The Right Honourable Pierre Elliot Trudeau will always be the Prime Minister to an entire generation of Canadians. I was born in 1964, and can vaguely remember the 1968 leadership convention where he became Prime Minister. (We were somewhere with a colour TV, all that I remember is the red-orange Trudeau signs waving.)

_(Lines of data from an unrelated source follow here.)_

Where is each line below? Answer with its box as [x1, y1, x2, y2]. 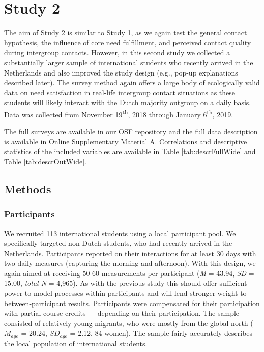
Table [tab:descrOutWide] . [4, 156, 86, 166]
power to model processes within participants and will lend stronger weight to [4, 288, 247, 298]
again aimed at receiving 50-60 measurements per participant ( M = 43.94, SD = [4, 267, 254, 278]
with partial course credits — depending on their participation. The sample [4, 308, 240, 318]
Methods [4, 181, 51, 196]
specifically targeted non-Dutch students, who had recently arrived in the [4, 238, 232, 248]
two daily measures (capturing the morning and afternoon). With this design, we [4, 258, 256, 268]
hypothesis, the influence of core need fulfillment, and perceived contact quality [4, 37, 251, 47]
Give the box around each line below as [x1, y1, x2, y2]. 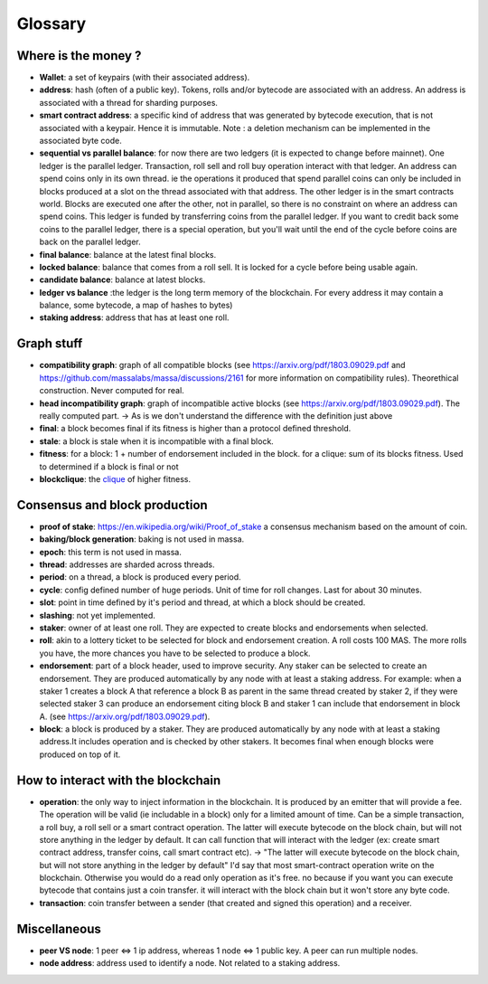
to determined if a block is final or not [39, 461, 180, 472]
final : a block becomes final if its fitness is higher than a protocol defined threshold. [39, 423, 352, 434]
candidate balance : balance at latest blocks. [39, 274, 206, 285]
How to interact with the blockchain [16, 772, 221, 788]
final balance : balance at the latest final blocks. [39, 249, 217, 260]
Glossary [16, 14, 87, 33]
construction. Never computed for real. [39, 385, 184, 396]
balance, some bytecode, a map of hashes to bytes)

Trudeau led the Liberal Party and Canada as Prime Minister from 1968-1979 and after a brief interregnum named Charles Joseph Clark, from 1980-1984. From the time I was 4 until I was 20, I had essentially never known another leader. All Canadians who lived through those times were strongly affected. Many in Quebec and the prairie provinces grew to hate him. The Official Languages Act, the national debt, the War Measures Act, Petro Canada, the National Energy Policy, the Salmon Arm Salute -- all his legacy. Yet he repatriated the constitution. He reformed divorce law, and gave rights to the homosexual community. He defeated René Lévesque and the Parti Quebecois in the crucial 1980 referendum that might have been the end of Canada. He was a true leader on the world stage. He helped to make us proud to be Canadian.

The cast of characters that followed, from the charismaless John Turner, to the rapacious Brian Mulroney, to the ineffectual Kim Campbell, failed to even approach recapturing his magic. Even Jean Chretien, his former peer in the House of Commons and the Justice Minister with whom Trudeau brought in the Canadian Charter of Rights and Freedoms, is but a wan shadow.

I cried today. I felt incalculably older today. I felt that a little bit of magic had gone out of Canada's soul. His passing leaves a void which the Stockwell Days of today can never hope to fill.

Today he joins youngest son Michel, killed last year in an avalanche while skiing in British Columbia.

Goodbye, Prime Minister.
With Thanks and Forgiveness.
Go with God.

I was in California the Trudeaumania election campaign of 1968; my family an I listened to some of the returns on NPR. I'm not sure how many elections since have been so covered.

My sojourn in San Francisco was cut short because of the change in policy that Trudeau, as new Prime Minister, initiated. My father, who worked for the Canadian Government in a non-consular capacity, had his whole function--attracting skilled Americans, and Central Americans, and South Americans to Canada--terminated.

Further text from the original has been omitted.